Top of Given entries
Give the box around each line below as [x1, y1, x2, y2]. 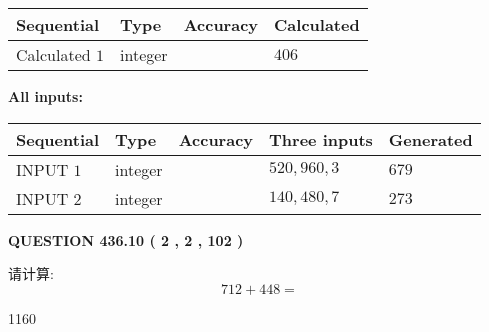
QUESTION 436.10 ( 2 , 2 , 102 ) [8, 229, 244, 250]
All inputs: [8, 86, 83, 106]
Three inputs [269, 127, 373, 151]
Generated [388, 127, 473, 151]
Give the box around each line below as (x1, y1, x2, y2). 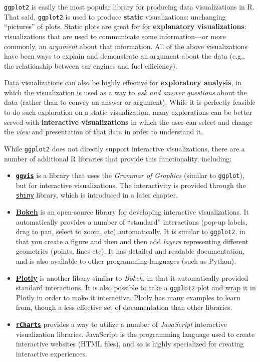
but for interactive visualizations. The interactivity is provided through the (16, 179, 246, 190)
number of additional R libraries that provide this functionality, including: (4, 153, 232, 163)
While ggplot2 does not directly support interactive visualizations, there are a (4, 143, 245, 153)
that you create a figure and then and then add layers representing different (16, 236, 248, 246)
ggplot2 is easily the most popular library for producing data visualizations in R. (4, 2, 254, 12)
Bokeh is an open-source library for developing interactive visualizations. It (16, 207, 249, 217)
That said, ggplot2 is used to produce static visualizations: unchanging (4, 11, 226, 22)
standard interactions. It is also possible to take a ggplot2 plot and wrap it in (16, 282, 256, 293)
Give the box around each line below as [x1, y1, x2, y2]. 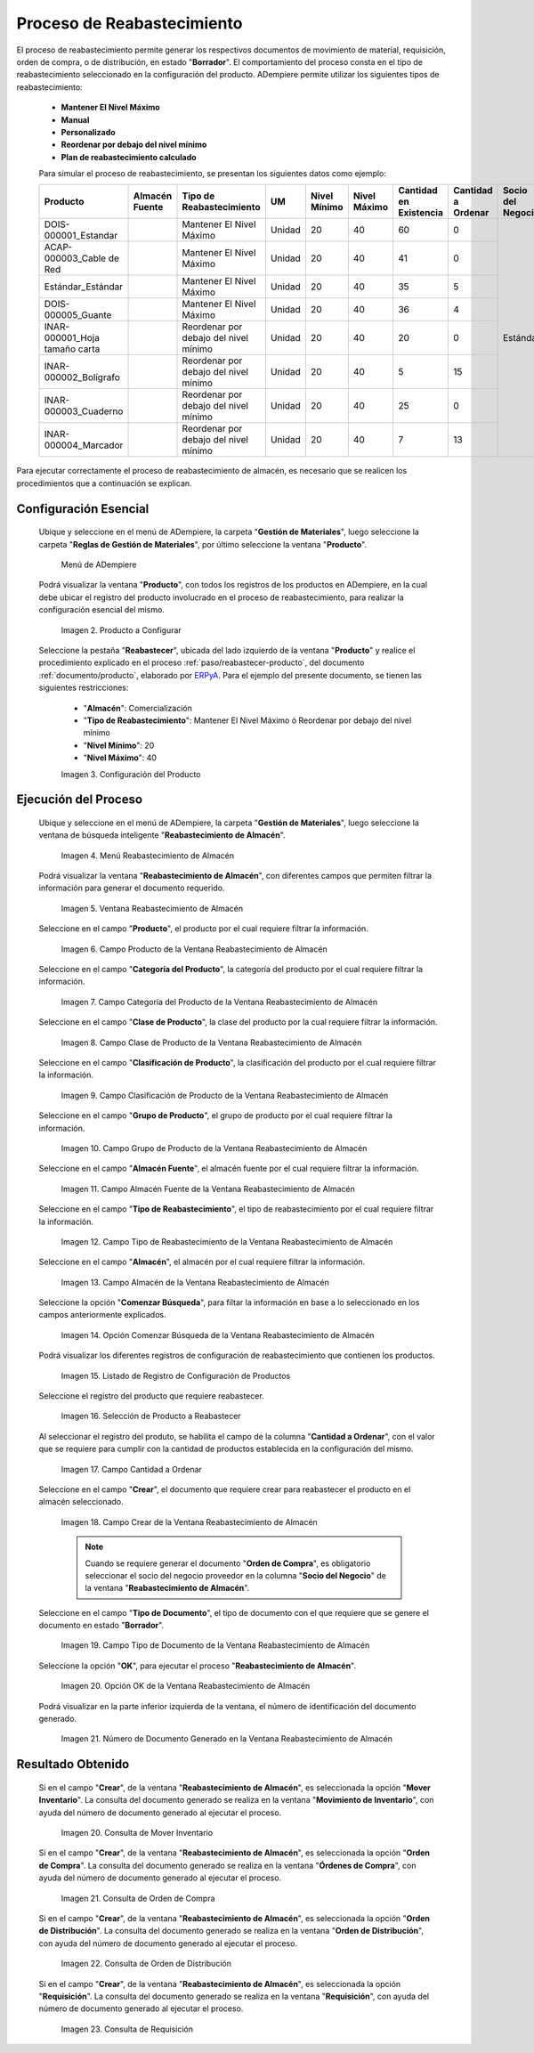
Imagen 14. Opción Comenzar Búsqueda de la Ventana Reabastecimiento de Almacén [61, 1329, 375, 1340]
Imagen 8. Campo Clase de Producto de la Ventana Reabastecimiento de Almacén [61, 1037, 362, 1048]
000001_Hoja [44, 332, 100, 345]
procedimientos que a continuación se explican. [16, 477, 192, 489]
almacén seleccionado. [38, 1497, 124, 1507]
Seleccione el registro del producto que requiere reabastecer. [38, 1391, 264, 1401]
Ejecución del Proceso [16, 792, 142, 807]
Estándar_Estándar [44, 280, 124, 293]
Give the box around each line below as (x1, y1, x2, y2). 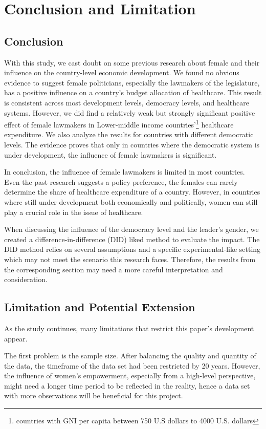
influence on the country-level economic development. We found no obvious (4, 67, 239, 78)
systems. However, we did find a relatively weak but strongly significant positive (4, 107, 255, 118)
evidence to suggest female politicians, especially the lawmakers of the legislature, (4, 77, 260, 88)
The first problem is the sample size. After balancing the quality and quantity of (4, 350, 256, 361)
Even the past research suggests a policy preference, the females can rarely (4, 176, 238, 187)
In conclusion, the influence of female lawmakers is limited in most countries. (4, 166, 245, 177)
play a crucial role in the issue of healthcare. (4, 206, 143, 217)
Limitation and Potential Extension (4, 299, 195, 315)
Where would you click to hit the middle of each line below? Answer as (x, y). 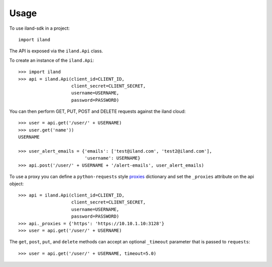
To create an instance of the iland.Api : (52, 60)
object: (17, 183)
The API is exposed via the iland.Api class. (56, 51)
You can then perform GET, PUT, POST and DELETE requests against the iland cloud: (97, 111)
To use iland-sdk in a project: (40, 28)
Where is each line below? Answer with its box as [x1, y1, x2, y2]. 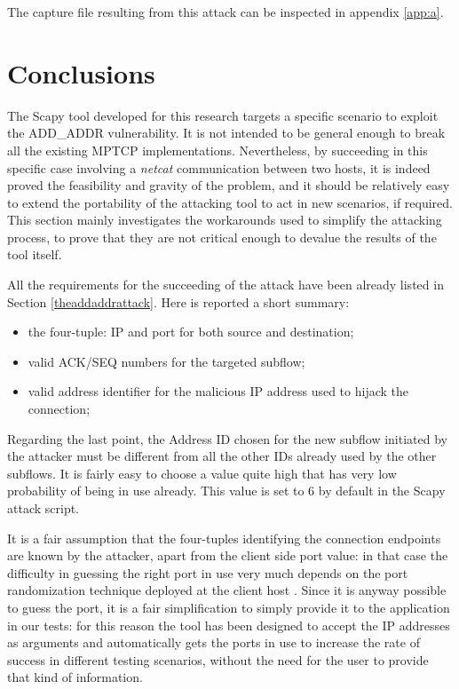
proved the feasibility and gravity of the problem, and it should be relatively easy [7, 176, 450, 194]
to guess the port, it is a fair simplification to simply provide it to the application [7, 598, 450, 616]
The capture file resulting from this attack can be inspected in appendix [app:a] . [7, 3, 444, 20]
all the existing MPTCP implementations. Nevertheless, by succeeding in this [7, 140, 428, 159]
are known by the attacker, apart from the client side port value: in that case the [7, 546, 448, 565]
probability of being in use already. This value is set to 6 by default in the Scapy [7, 481, 446, 500]
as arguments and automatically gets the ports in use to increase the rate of [7, 633, 420, 652]
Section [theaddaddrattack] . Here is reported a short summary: [7, 292, 350, 311]
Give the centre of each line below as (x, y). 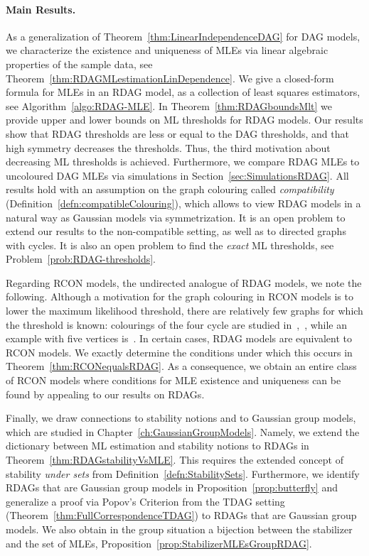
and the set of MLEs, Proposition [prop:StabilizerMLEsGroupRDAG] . (159, 543)
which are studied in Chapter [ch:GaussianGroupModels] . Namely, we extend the (183, 431)
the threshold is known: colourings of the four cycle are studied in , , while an (177, 324)
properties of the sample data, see (79, 64)
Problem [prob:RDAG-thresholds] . (81, 259)
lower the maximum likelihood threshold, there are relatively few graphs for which (184, 311)
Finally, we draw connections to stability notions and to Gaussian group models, (181, 418)
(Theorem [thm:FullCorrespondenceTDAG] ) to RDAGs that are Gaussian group (181, 515)
Bottom of Given entries
## [Problem]
Whenever the string "from" shows up in a line above, copy that line.

## [Output for this exercise]
The capture file resulting from this attack can be inspected in appendix [app:a] . [7, 3, 444, 20]
are known by the attacker, apart from the client side port value: in that case the [7, 546, 448, 565]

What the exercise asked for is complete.